To do this, you need to reach out to your current customers and test how their needs will be met in the “next normal.” Will they be eating out as often as they did pre-COVID19? Will they be willing to shop in a casual manner or will their shopping be very need-specific? Will they buy lawn mowers again rather than have a landscaper visit their property? Will they return to networking groups that have a Thursday morning breakfast every week? Will they attend concerts, seminars and workshops with many other people? We have seen pivoting taking place. Gyms are offering access to exercise apps through their membership. Small craft fairs are going virtual. Furniture manufacturers are reverting to smaller wood products — baby gates, shelving, small coffee tables. The answers to all of these questions will give the owners of small businesses the rationale for pivoting.
What alternatives can a small business owner consider? Two elements need to be considered: Which of these pivots can increase the revenues generated by your business and which option carries the most reasonable risk. You do this by running a variety of cash-flow analyses based on assumptions for each pivot change. Focus on your offerings – your pivot might be based on “less is more.” Instead of adding more products or service offerings, reduce what you are offering. Narrowing your offerings to the most profitable and obtaining higher conversion rate by targeting your customers more effectively.

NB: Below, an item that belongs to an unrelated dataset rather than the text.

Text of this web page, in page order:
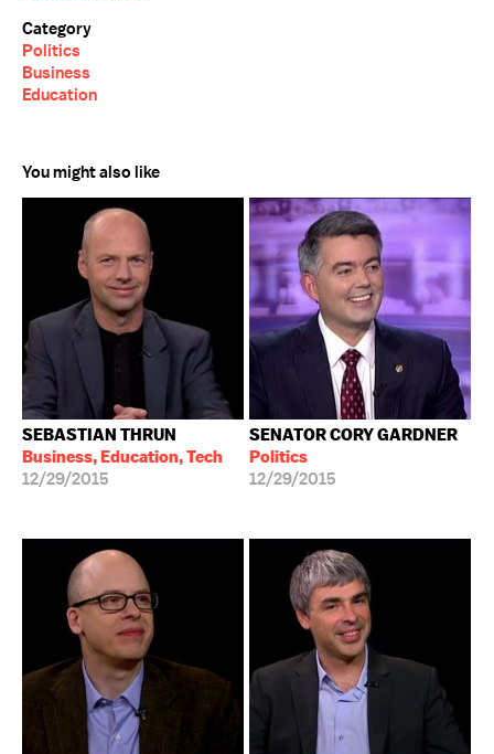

Modify the expense model of your business. How can you re-create the expense side you’re your business, namely, can you manage your business with less travel or less people? Did using distance communications allow personnel still working do more with less? Can you reduce the expense side of your model? This means reevaluating your resources. What does it really take to operate the business? Maybe the pivoting answer is in restructuring your business.

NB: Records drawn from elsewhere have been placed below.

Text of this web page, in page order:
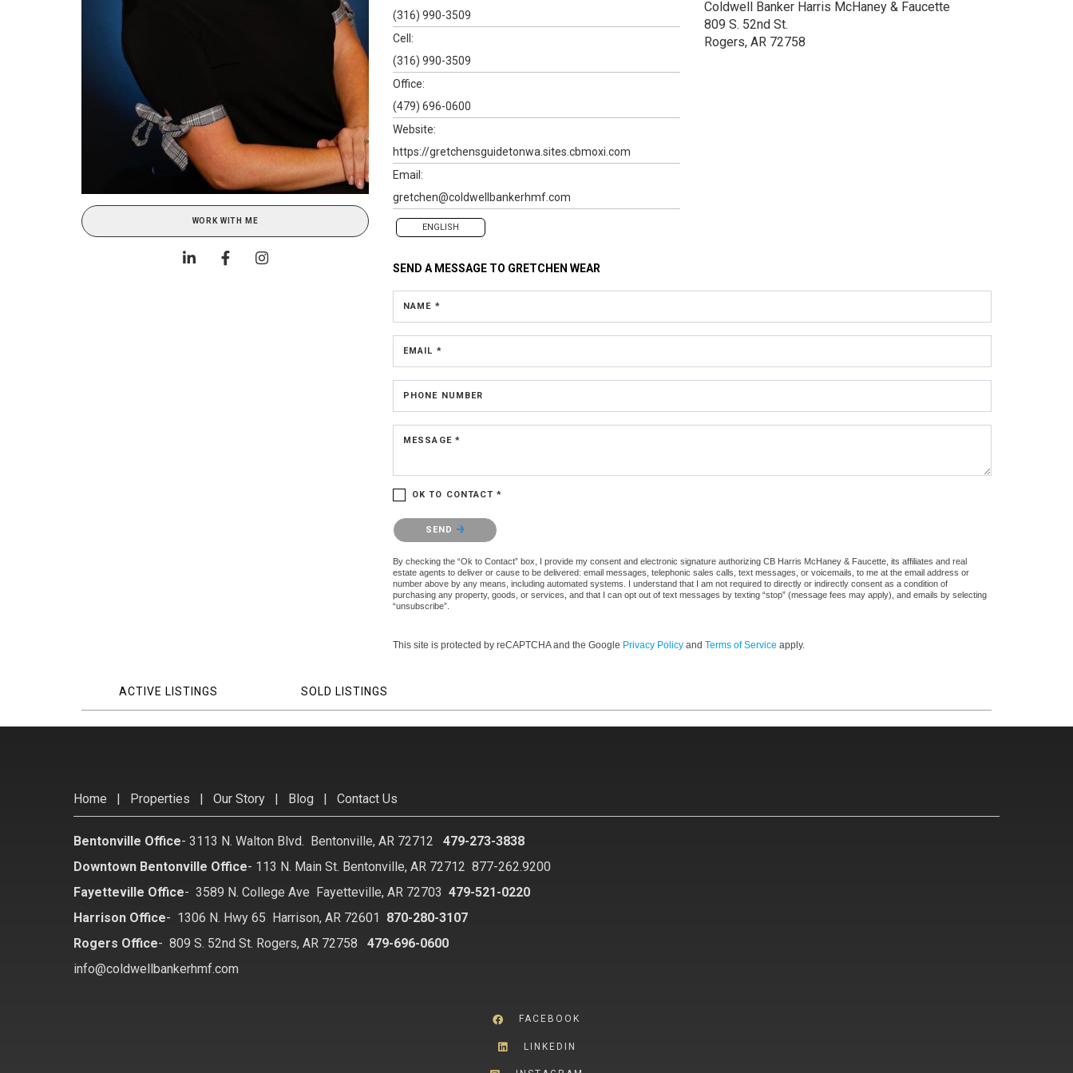
WORK WITH ME
(316) 990-3509
Cell:
(316) 990-3509
Office:
(479) 696-0600
Website:
https://gretchensguidetonwa.sites.cbmoxi.com
Email:
gretchen@coldwellbankerhmf.com
ENGLISH
Coldwell Banker Harris McHaney & Faucette
809 S. 52nd St.
Rogers, AR 72758
SEND A MESSAGE TO GRETCHEN WEAR
NAME *
EMAIL *
PHONE NUMBER
MESSAGE *
OK TO CONTACT *
Please confirm that you are not a robot.
SEND
By checking the “Ok to Contact” box, I provide my consent and electronic signature authorizing CB Harris McHaney & Faucette, its affiliates and real
estate agents to deliver or cause to be delivered: email messages, telephonic sales calls, text messages, or voicemails, to me at the email address or
number above by any means, including automated systems. I understand that I am not required to directly or indirectly consent as a condition of
purchasing any property, goods, or services, and that I can opt out of text messages by texting “stop” (message fees may apply), and emails by selecting
“unsubscribe”.
This site is protected by reCAPTCHA and the Google Privacy Policy and Terms of Service apply.
ACTIVE LISTINGS SOLD LISTINGS
Home | Properties | Our Story | Blog | Contact Us
Bentonville Office- 3113 N. Walton Blvd. Bentonville, AR 72712
479-273-3838
Downtown Bentonville Office- 113 N. Main St. Bentonville, AR 72712 877-262.9200
Fayetteville Office- 3589 N. College Ave Fayetteville, AR 72703 479-521-0220
Harrison Office- 1306 N. Hwy 65 Harrison, AR 72601 870-280-3107
Rogers Office- 809 S. 52nd St. Rogers, AR 72758
479-696-0600
info@coldwellbankerhmf.com
FACEBOOK
LINKEDIN

Evaluate customer need and find one that you are not currently meeting. Your customer base may be the same, but their needs have changed over the past two years of the pandemic. What else can you offer them to meet their needs differently? It might mean adding products or services, or making your business a one-stop, when before the pandemic, customers were willing to make multiple stops. Consider creating a sub-brand. Can you subdivide your business to offer a sub-brand targeting on a different market segment? The pivot doesn’t have to monumental. It can be a small change that allows you to operate more profitably in a changed business climate.

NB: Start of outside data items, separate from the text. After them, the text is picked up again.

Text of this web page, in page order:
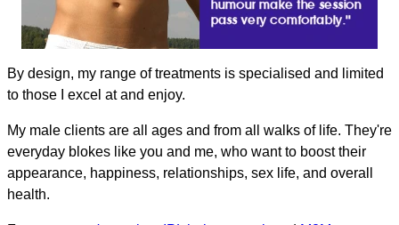
By design, my range of treatments is specialised and limited
to those I excel at and enjoy.
My male clients are all ages and from all walks of life. They're
everyday blokes like you and me, who want to boost their
appearance, happiness, relationships, sex life, and overall
health.

Evaluate your current resources. What are the skills and expertise of your staff? You may have to reduce your staff and hire those with different skills or even add staff to fulfill a pivoting strategy of new products, services or sub-branding. You also might be able to reach out to your suppliers, strategic partners and even customers to leverage their resources to support your pivot. Once you have figured out the NEW direction, then align the rest of your business plan to support that change in direction. Research is the key. Talk to your customers, hold panels of customers using Zoom to address how you will be serving their needs in the future. You need to update your business model plan since every single element in your business will be affected by your pivot. Create a new business name or brand; get new businesses licenses or EIN; acquire new space in which to operate; lay off or hire staff; train your staff to deliver your product or service differently; sell off your old products, supplies or inventory; sell your old equipment or reuse it in your new model; develop new partnerships with suppliers and manufacturers; and engage outside services such as accounting, marketing or website management.
The last suggestion in pivoting is to communicate what you are doing. Being transparent with your customers and marketing, in general, will enable you retain current customer loyalty and attract new buyers.